Bait... and switch January 31, 2006 bhunter (Denver, CO USA) 5 out of 21 found this review helpful
First off, I really enjoy the magazine and the cd + dvd, so I subscribed to get both. They said that was the only way to get both (when I was buying newstand copies). Now, I get my second issue on the subscription, and they have made it CD **or** DVD in each issue, editor's choice! Swell... I think that's called bait and switch, isn't it? \bh
Paste appeals to wide age span February 14, 2004 robert i. garrett (sandersville, ga United States) 4 out of 4 found this review helpful
I've forgotten how I got turned onto Paste; I think it might have been through an ad in Oxford American. Anyway, I'm a sucker for music magazines, so I gave it a chance. I was so surprised to discover that Paste was addressing the very artists and types of music in which my interest had evolved. And what's more, the CD that accompanied it was loaded with good music.I might as well tell you. I'm 59 years old but still into music and still turned on by the new and the old. To make a point about Paste, it also appeals to my 24-year-old daughter and 37 year-old son-in-law. Why? Each issue is packed with information and features on the knowns and unknowns, written in a literate voice and in complete yet concise manner. It also is colorful and well-designed. The sampler CDs are not those throw-away kind either. Somebody spends a heck of a lot of time selecting the right artists and the right tunes. If you like mixed CDs, you'll enjoy these. Through the articles and through the sampler CDs,Paste has turned me on to some wonderful music that the members of my family enjoy sharing.I hope others will give it a spin - no pun intended. If it is not what is happening, it is what should be happening. To use an expression from my generation and yours. It's what's cool.
Think there is no good new music? Read Paste and find it! February 21, 2004 MJC3 (MD United States) 4 out of 5 found this review helpful
If you want a music-related magazine, would you prefer a focus on new and established artists that produce quality music instead of the latest pop-tarts? Would you like well-written reviews and articles from the likes of Ben Fong-Torres (the former Rolling Stone editor- think "Almost Famous") and Bud Scoppa? Tired of reading reviews of artists that sound interesting but you're afraid to plunk down $ for their cd without being able to hear them? Then get Paste! I would gladly pay the subscription price for either the magazine OR the included cd samplers. If what you hear on the radio makes you want to give up on new music- don't! Get Paste and renew your faith in music.

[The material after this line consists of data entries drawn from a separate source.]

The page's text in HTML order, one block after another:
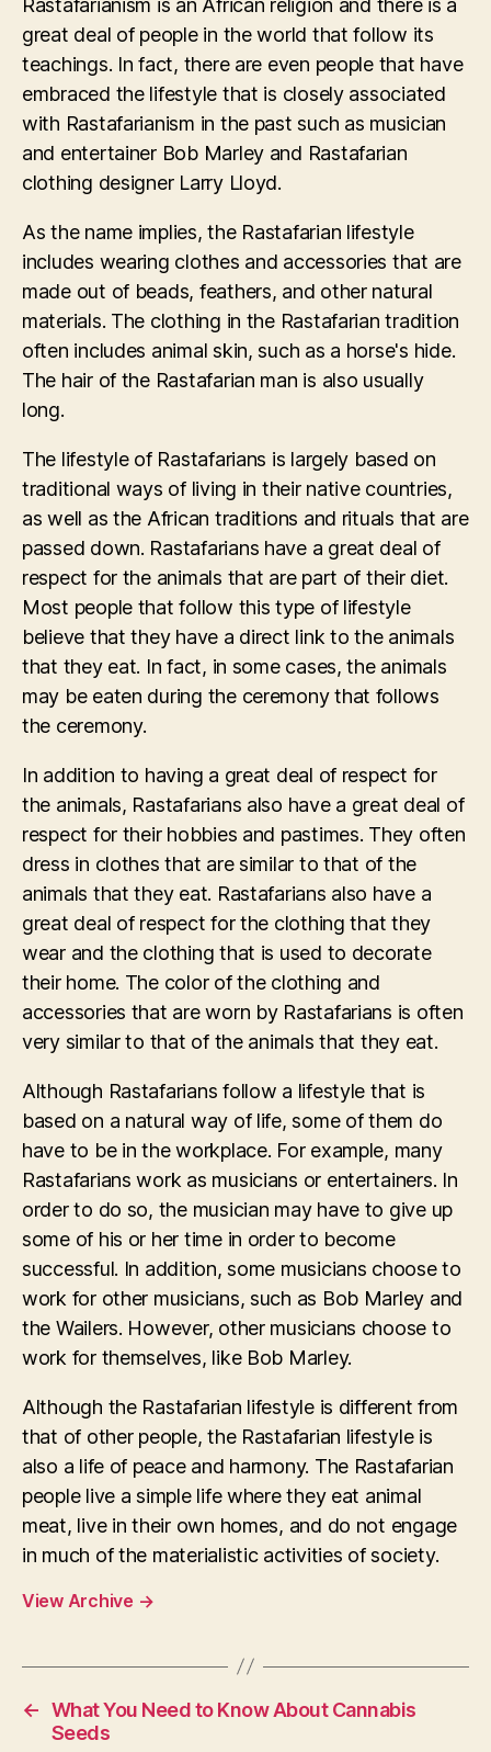
Rastafarianism is an African religion and there is a
great deal of people in the world that follow its
teachings. In fact, there are even people that have
embraced the lifestyle that is closely associated
with Rastafarianism in the past such as musician
and entertainer Bob Marley and Rastafarian
clothing designer Larry Lloyd.
As the name implies, the Rastafarian lifestyle
includes wearing clothes and accessories that are
made out of beads, feathers, and other natural
materials. The clothing in the Rastafarian tradition
often includes animal skin, such as a horse's hide.
The hair of the Rastafarian man is also usually
long.
The lifestyle of Rastafarians is largely based on
traditional ways of living in their native countries,
as well as the African traditions and rituals that are
passed down. Rastafarians have a great deal of
respect for the animals that are part of their diet.
Most people that follow this type of lifestyle
believe that they have a direct link to the animals
that they eat. In fact, in some cases, the animals
may be eaten during the ceremony that follows
the ceremony.
In addition to having a great deal of respect for
the animals, Rastafarians also have a great deal of
respect for their hobbies and pastimes. They often
dress in clothes that are similar to that of the
animals that they eat. Rastafarians also have a
great deal of respect for the clothing that they
wear and the clothing that is used to decorate
their home. The color of the clothing and
accessories that are worn by Rastafarians is often
very similar to that of the animals that they eat.
Although Rastafarians follow a lifestyle that is
based on a natural way of life, some of them do
have to be in the workplace. For example, many
Rastafarians work as musicians or entertainers. In
order to do so, the musician may have to give up
some of his or her time in order to become
successful. In addition, some musicians choose to
work for other musicians, such as Bob Marley and
the Wailers. However, other musicians choose to
work for themselves, like Bob Marley.
Although the Rastafarian lifestyle is different from
that of other people, the Rastafarian lifestyle is
also a life of peace and harmony. The Rastafarian
people live a simple life where they eat animal
meat, live in their own homes, and do not engage
in much of the materialistic activities of society.
View Archive →
← What You Need to Know About Cannabis
Seeds

boring over price magazine July 30, 2005 music lover (usa) 4 out of 39 found this review helpful
This is music for old farts who think they are to cool to listen to crap like josh gorban. Some of the review they did like giving a good movie like mystic river a bad review are so off base. Would it kill this magazine to put a little louder stuff on this it is pretty lame when the loudest cd they review is wezzer. Also the sample cds that come with this magazine are so boring they sound like bad nockoffs of joni mitchel and bob dlyan and everything on those sample cds is too dam mellow. This magazine thinks just because something is not mainstream or heard off that it is great which is not true.